Описывая трагическую и безысходную картину россий­ской жизни, он пришел к выводу о внеисторичности русско­го народа, выпадении его из общечеловеческой логики: «Глядя на нас, можно было бы сказать, что общий закон человечества отменен по отношению к нам. Одинокие в мире, мы ничего не дали миру, ничему не научили его; мы не внесли ни одной идеи в массу идей человеческих, ничем не содействовали прогрессу человеческого разума, и все, что нам досталось от этого прогресса, мы исказили. С первой минуты нашего общественного существования мы ничего не сделали для общего блага людей; ни одна полезная мысль не родилась на бесплодной почве нашей родины; ни одна великая истина не вышла из нашей среды; мы не дали себе труда ничего выдумать сами, а из того, что выдумали другие, мы перенимали только обманчивую внешность и бес­полезную роскошь.

Странное дело: даже в мире науки, обнимающем все, наша история ни к чему не примыкает, ничего не уясняет, ничего не доказывает. Если бы дикие орды, возмутившие мир, не прошли по стране, в которой мы живем, прежде чем устремиться на запад, нам едва ли была бы отведена стра­ница во всемирной истории. Если бы мы не раскинулись от Берингова пролива до Одера, нас не заметили бы. Некогда великий человек захотел просветить нас, и для того, чтобы приохотить нас к образованию, он кинул нам плащ цивилизации; мы подняли плащ, но не дотронулись до просве­щения. В другой раз, другой великий государь, приобщая нас к своему славному предназначению, провел нас побе­доносно с одного конца Европы на другой; вернувшись из этого триумфального шествия через просвещеннейшие страны мира, мы принесли с собой лишь идеи и стремления, плодом которых было громадное несчастье, отбросившее нас на полвека назад. В нашей крови есть нечто, враждебное всякому истинному прогрессу. И в общем мы жили и про­должаем жить лишь для того, чтобы послужить каким-то важным уроком для отдаленных поколений, которые суме­ют его понять; ныне же мы, во всяком случае, составляем пробел в нравственном миропорядке. Я не могу вдоволь надивиться этой необычайной пустоте и обособленности нашего социального существования. Разумеется, в этом повинен отчасти неисповедимый рок, но, как и во всем, что совершается в нравственном мире, здесь виноват отчасти и сам человек» /162, с.13-14/. Чаадаев считал, что русский народ оказался в стороне от «всемирного движения челове­чества».

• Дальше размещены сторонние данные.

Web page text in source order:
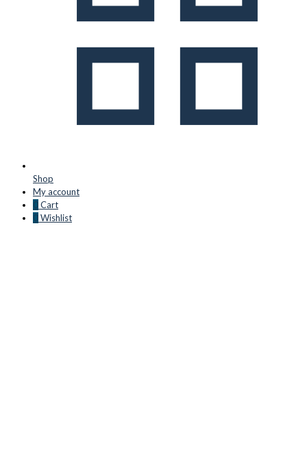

В дальнейшем взгляды Чаадаева более оптимистичны. В своих последних работах он уже неоднократно говорил, что России предстоит великое будущее, а для этого необходимо только сделать правильный социальный выбор, поняв осо­бенности России. Он подчеркивал, что «прошлое уже нам не подвластно, но будущее зависит от нас» /162, с.87/. Сформулированная Чаадаевым мысль: «...у меня есть глу­бокое убеждение, что мы призваны решить большую часть проблем социального порядка, завершить большую часть идей, возникших в старых обществах, ответить на важней­шие вопросы, которые занимают человечество. Я часто го­ворил и охотно повторяю: мы, так сказать, самой природой вещей предназначены быть настоящим совестным судом по многим тяжбам, которые ведутся перед великими трибуна­лами человеческого духа и человеческого общества»,— на долгие годы стала программой для всех последующих фи­лософских и социологических поисков в России /162, с.86/.

Необходимо отметить, что социально-политические взгляды Чаадаева противоречивы. Он выступал против сла­вянофилов, считая, что их теории являются попыткой оп­равдания застоя и патриархальной отсталости. В написанной в 1937 году статье «Апология сумашедшего» о славянофилах он писал следующее: «Но вот является новая школа. Больше не нужно Запада, надо разрушить создание Петра Великого, надо снова уйти в пустыню. Забыв о том, что сделал для нас Запад, не зная благодарности к великому человека, который нас цивилизовал, и к Европе, которая нас обучила, они отвергают и Европу и великого человека, и в пылу увлечения этот новоиспеченный патриотизм уже спешит провозгласить нас любимыми детьми Востока...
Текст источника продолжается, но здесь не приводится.